In her new book, the American soccer legend outlines a bold vision for female leadership

By Anna Katherine Clemmons || Photography by Tristan Wheelock

Before kickoff, Abby Wambach always gathered her fellow starters on the U.S. Women’s Soccer Team in a huddle and delivered wild pump-up talks, cursing and screaming. A towering 5’11” forward, in games she’d fling herself into any amount of danger, earning a reputation for spectacular diving headers as well as her share of battle wounds—a broken nose, a broken leg, a split forehead (naturally, she got stapled on the field and kept playing). She won everything—two Olympic golds, FIFA World Player of the Year, the World Cup. Most memorably, though, she scored goals. Big goals, like the one that clinched the Gold medal in the 2004 Olympics, against Brazil, and the last-second equalizer in the 2011 World Cup quarterfinal (also against Brazil). And lots of goals: In 256 games for the U.S., she found the back of the net 184 times, by far the most any player, regardless of gender, has tallied for their country. (Mia Hamm, by comparison, scored 158 in 276 games; Pelé, 77 in 92.)

Given Wambach’s predatory instincts in front of goal, it’s not surprising that when Barnard College asked her to give its commencement address last May, three years into her retirement, she decided to talk about wolves. Her speech, which quickly went viral, told the story of Yellowstone National Park’s decision, in 1995, to reintroduce wolves to its land after a 70-year absence—a move that solved the park’s overpopulation of deer and, in turn, revived its vegetation and ecosystem. Female ambition, Wambarch argued, offered a similar promise. “Women are feared as a threat to our system—and we will also be our society’s salvation,” she said. “Our landscape is overrun with archaic ways of thinking about women, about people of color, about the ‘other,’ about the rich and the poor, about the powerful and the powerless—and these ways of thinking are destroying us. We are the ones we’ve been waiting for.”
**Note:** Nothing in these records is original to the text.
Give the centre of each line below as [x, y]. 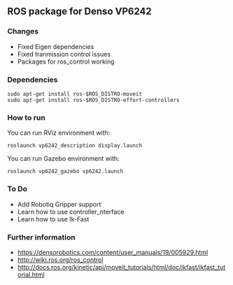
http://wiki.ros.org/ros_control [60, 260]
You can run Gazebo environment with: [64, 159]
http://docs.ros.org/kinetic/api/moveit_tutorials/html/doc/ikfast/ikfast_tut [121, 267]
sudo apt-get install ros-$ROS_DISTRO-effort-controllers [93, 100]
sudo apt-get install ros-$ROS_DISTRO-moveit [75, 94]
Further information [41, 237]
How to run [26, 117]
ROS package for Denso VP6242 [79, 12]
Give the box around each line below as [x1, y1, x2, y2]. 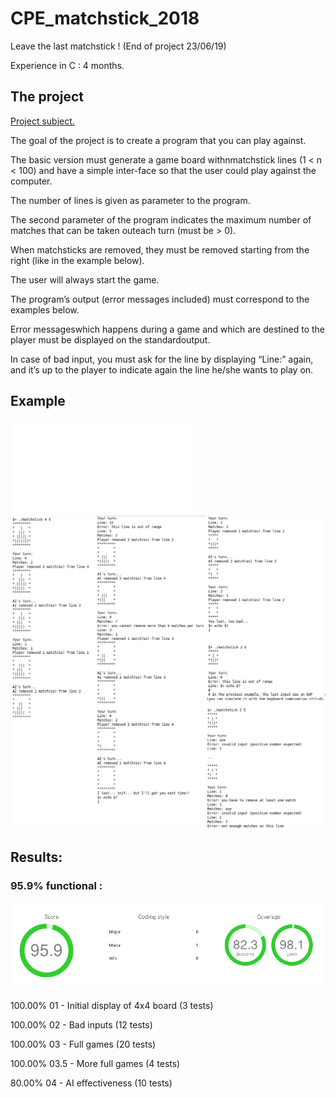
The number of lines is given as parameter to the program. [10, 194, 251, 206]
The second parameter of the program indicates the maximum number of [10, 213, 312, 226]
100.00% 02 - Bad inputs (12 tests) [10, 1019, 153, 1031]
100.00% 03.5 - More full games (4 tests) [10, 1058, 181, 1070]
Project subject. [10, 115, 75, 127]
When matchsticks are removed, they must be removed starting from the [10, 243, 310, 256]
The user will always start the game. [10, 273, 160, 286]
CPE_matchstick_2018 [10, 7, 200, 30]
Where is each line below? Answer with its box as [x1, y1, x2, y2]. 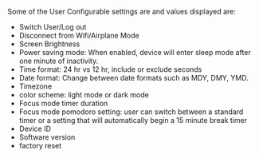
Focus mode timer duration [18, 99, 108, 108]
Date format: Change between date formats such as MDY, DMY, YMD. [18, 73, 249, 82]
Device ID [18, 124, 52, 133]
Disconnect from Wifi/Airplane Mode [18, 31, 140, 40]
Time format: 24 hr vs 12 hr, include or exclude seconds [18, 65, 202, 74]
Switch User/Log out [18, 22, 87, 31]
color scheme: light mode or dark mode [18, 90, 149, 99]
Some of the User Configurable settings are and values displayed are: [7, 7, 236, 16]

That speech is now a book, Wolfpackout from Celedon on April 9th, outlining eight principles for a new breed of female leadership that’s both fiercely ambitious and committed to the idea that what’s good for the pack is good for the individual. Speaking by phone from her home in Naples, Florida, Wambach discussed pro soccer’s deeply entrenched wage gap, the importance of getting women in the boardrooms of major sports leagues, and her new company, Wolfpack Endeavor, which trains female pro athletes for their second act.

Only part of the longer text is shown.